I really can't complain, though, all in all it has been a good trip with a few bumps along the way. I caught a cold on the way to California, then Gabe caught it, then Josie caught it. We made the best of it, though, and tried to spend quality time with my parents and were even able to see some old high school friends while we were there. Gabe's cold converted into a hacking cough, though, that caused him to vomit at a friend's house (on her brand new white carpet), on my parent's pale gray carpet, and subsequently all over himself on the flight to Florida. Josie's cold has been keeping her up at night, but other than that, she's been fine.

My parents were able to see the kids, we enjoyed some warmish weather, and I slept and relaxed more than usual. All of that makes for a successful trip, in my book, at least.

At the airport on the way to Florida, though, I noticed that Gabe was limping. I thought it odd, but that kid trips on air, so I didn't think much of it. Saturday that limp was a little worse, and Sunday it was worse still. He's been running around with his cousins and swimming up a storm, and I wasn't worried, but a call to his pediatrician sent us to the ER because she said it wasn't impossible for a toddler to run around with a broken foot. The doctors in the ER apparently suspected some terrible things (like cancer, although they didn't tell us that until later) and ordered all kinds of tests, like x-rays, bloodwork, ivs. All traumatizing to a two year old, and his mom as well.

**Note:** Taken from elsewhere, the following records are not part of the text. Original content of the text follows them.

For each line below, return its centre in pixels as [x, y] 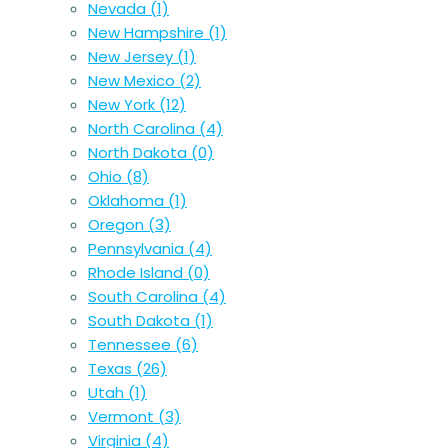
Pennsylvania [138, 249]
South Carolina [145, 297]
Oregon [118, 225]
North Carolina [143, 129]
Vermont [123, 417]
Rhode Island [137, 273]
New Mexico [133, 81]
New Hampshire [148, 33]
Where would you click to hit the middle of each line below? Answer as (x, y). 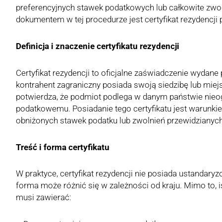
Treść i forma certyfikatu (63, 147)
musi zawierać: (44, 197)
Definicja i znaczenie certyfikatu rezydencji (98, 46)
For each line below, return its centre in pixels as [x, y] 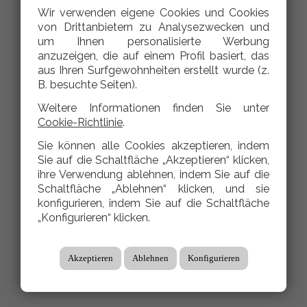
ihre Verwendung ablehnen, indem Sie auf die [153, 174]
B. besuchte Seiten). [87, 85]
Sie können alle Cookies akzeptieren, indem [153, 146]
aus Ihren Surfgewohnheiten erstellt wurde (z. [153, 70]
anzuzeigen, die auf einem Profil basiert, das [153, 56]
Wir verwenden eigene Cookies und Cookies [153, 13]
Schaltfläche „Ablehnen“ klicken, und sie [153, 189]
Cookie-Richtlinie [80, 122]
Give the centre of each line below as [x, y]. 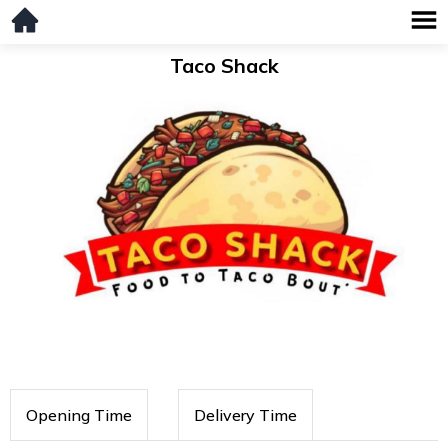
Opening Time [79, 415]
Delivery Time [245, 415]
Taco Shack [224, 65]
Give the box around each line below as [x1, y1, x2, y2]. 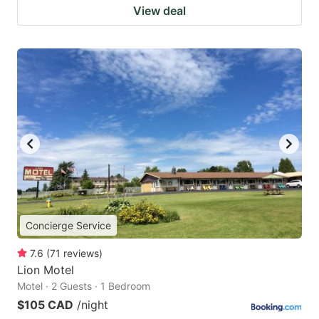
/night [77, 298, 108, 313]
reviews [63, 247, 99, 260]
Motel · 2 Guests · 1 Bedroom [17, 280, 150, 293]
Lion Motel [17, 263, 74, 278]
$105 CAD [17, 298, 73, 313]
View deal [133, 4, 186, 19]
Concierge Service [26, 219, 111, 232]

In the end, we didn't find anything, and the final diagnosis is a virus (that same coughing virus) that is settling in his joints and causing pain. I'll admit that my diagnosis is that he hurt his foot or ankle and hasn't been resting it, but I'm just the mom. What do I know?

For the rest of this week, we'll be enjoying the warm Florida weather and praying for no subsequent trips to the ER. We have high standards around here, as you can see. I might also throw in some sleeping through the night for myself, but I won't hold my breath.

I hope all of you great holiday celebrations, whatever those might be!